There were six comparative studies that evaluated reoperation in the setting of failure of primary bariatric procedure, IBD surgery or both, and three single-arm studies evaluating sleeve patients for reoperations. Four of the comparative studies were used for the odds ratio calculation which favored sleeve although this was not statistically significant (OR 0.29, 95% CI 0.07-1.15, Fig. 15). The overall event rate for sleeve patients was 7.00% (95% CI 4.01-11.95%, I²=0.00%) and 14.91% in bypass patients (95% CI 7.57-27.27%, I²=0.00%). Reoperation indications included internal hernias (n = 4), sleeve leaks (n = 2), gastric stricture (n = 1), mesenteric ischemia/small bowel perforation (n = 1), biliopancreatic limb obstruction (n = 1), bile reflux (n = 1), and gastro-gastric fistula (n = 1).

Fig. 15 Forest plot of the comparative studies evaluating re-operation rates

DISCUSSION 

Gallstones and Bariatric Surgery

Common bile duct stones in the patient with bypass-type anatomy is a challenging problem. Due to the altered anatomy, standard ERCP cannot be performed. In these cases, other potential options include double-balloon enteroscopy, operative gastrotomy with ERCP, or endoscopic ultrasound-directed transgastric ERCP, all of which are associated with additional morbidity.  We sought to evaluate if the routine use of IOC at the time of cholecystectomy was beneficial. There were no randomized controlled trials and few comparative observational studies that addressed this question.

Routine use of IOC was associated with a significantly decreased rate of CBD injury and a trend towards decreased intraoperative complications, perioperative complications, and mortality although not statistically significant. There was also a trend towards lower use of ERCP intra-operatively in the routine IOC group. Unfortunately, no studies evaluated the use of ERCP postoperatively in the non-routine use of IOC patients.  Use of ERCP intraoperatively was higher in the group undergoing sleeve gastrectomies than bypass however when evaluating the ERCP rate postoperatively this was higher in the patients who had undergone bypass. The rate of reoperation, postoperative pancreatitis, cholangitis, and choledocholithiasis was low in the routine use of IOC group but no non-routine IOC studies evaluated these outcomes, so it is impossible to say whether these outcomes were decreased.

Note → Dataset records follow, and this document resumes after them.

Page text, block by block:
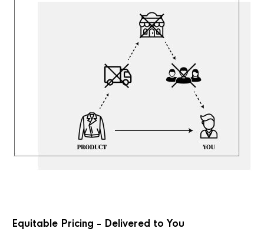
Equitable Pricing - Delivered to You
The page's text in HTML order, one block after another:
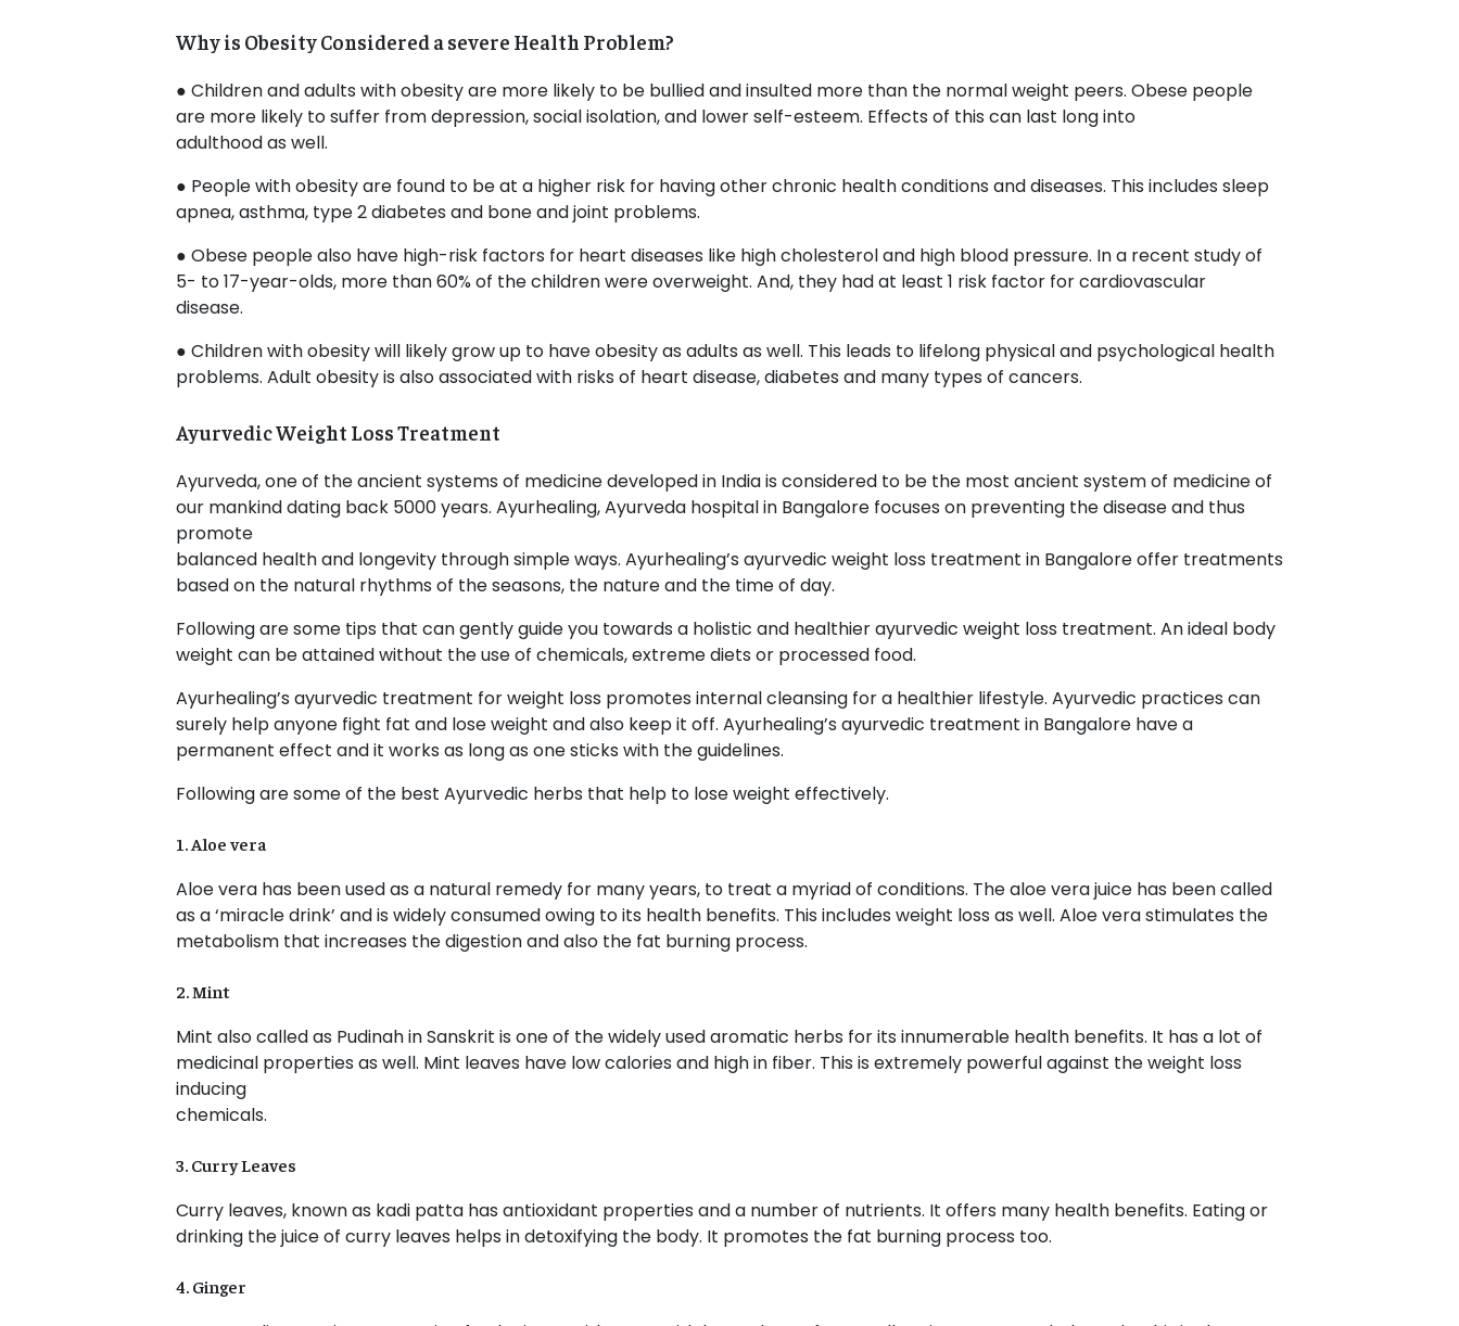
Why is Obesity Considered a severe Health Problem?
● Children and adults with obesity are more likely to be bullied and insulted more than the normal weight peers. Obese people
are more likely to suffer from depression, social isolation, and lower self-esteem. Effects of this can last long into
adulthood as well.
● People with obesity are found to be at a higher risk for having other chronic health conditions and diseases. This includes sleep
apnea, asthma, type 2 diabetes and bone and joint problems.
● Obese people also have high-risk factors for heart diseases like high cholesterol and high blood pressure. In a recent study of
5- to 17-year-olds, more than 60% of the children were overweight. And, they had at least 1 risk factor for cardiovascular
disease.
● Children with obesity will likely grow up to have obesity as adults as well. This leads to lifelong physical and psychological health
problems. Adult obesity is also associated with risks of heart disease, diabetes and many types of cancers.
Ayurvedic Weight Loss Treatment
Ayurveda, one of the ancient systems of medicine developed in India is considered to be the most ancient system of medicine of
our mankind dating back 5000 years. Ayurhealing, Ayurveda hospital in Bangalore focuses on preventing the disease and thus
promote
balanced health and longevity through simple ways. Ayurhealing’s ayurvedic weight loss treatment in Bangalore offer treatments
based on the natural rhythms of the seasons, the nature and the time of day.
Following are some tips that can gently guide you towards a holistic and healthier ayurvedic weight loss treatment. An ideal body
weight can be attained without the use of chemicals, extreme diets or processed food.
Ayurhealing’s ayurvedic treatment for weight loss promotes internal cleansing for a healthier lifestyle. Ayurvedic practices can
surely help anyone fight fat and lose weight and also keep it off. Ayurhealing’s ayurvedic treatment in Bangalore have a
permanent effect and it works as long as one sticks with the guidelines.
Following are some of the best Ayurvedic herbs that help to lose weight effectively.
1. Aloe vera
Aloe vera has been used as a natural remedy for many years, to treat a myriad of conditions. The aloe vera juice has been called
as a ‘miracle drink’ and is widely consumed owing to its health benefits. This includes weight loss as well. Aloe vera stimulates the
metabolism that increases the digestion and also the fat burning process.
2. Mint
Mint also called as Pudinah in Sanskrit is one of the widely used aromatic herbs for its innumerable health benefits. It has a lot of
medicinal properties as well. Mint leaves have low calories and high in fiber. This is extremely powerful against the weight loss
inducing
chemicals.
3. Curry Leaves
Curry leaves, known as kadi patta has antioxidant properties and a number of nutrients. It offers many health benefits. Eating or
drinking the juice of curry leaves helps in detoxifying the body. It promotes the fat burning process too.
4. Ginger

GERD post-sleeve gastrectomy

Much has been written about the persistence or worsening of reflux symptoms after sleeve gastrectomy. There are multiple management options, ranging from medical therapy with PPIs to endoscopic and surgical interventions. We sought to determine if medical or surgical management was superior. Objective measures of GERD after sleeve gastrectomy, including acid exposure time and DeMeester Score, favored surgical treatment although neither outcome was statistically significant. Other objective measures were only available for surgical outcomes including impedance score and mean number of reflux episodes making their value challenging to interpret. Alternatively, medical treatment resulted in lower rates of Barrett’s esophagus though this was limited by a paucity of data on surgical patients. In terms of patient reported outcomes, GERD-specific quality of life was significantly higher in the surgically treated group. In Soong et al., quality of life increased with increasing time after surgery. The long-term patient reported symptom control showed medical treatment inferiority to bypass, similarity to MSA, and superiority to other surgical/endoscopic treatments (see Table 8); however none reached significance. Definitive conclusions are challenging based on the limited data. While many patients may benefit from conversion to gastric bypass for post-sleeve gastrectomy GERD, several factors must be considered prior to this decision. These include and are not limited to suboptimal clinical response, the presence of a hiatal hernia, abnormal GI motility, and psychosocial issues that may preclude conversion to RYGB. The complexity of this decision underlines the importance of multidisciplinary evaluation prior to pursuing a bypass-type operation.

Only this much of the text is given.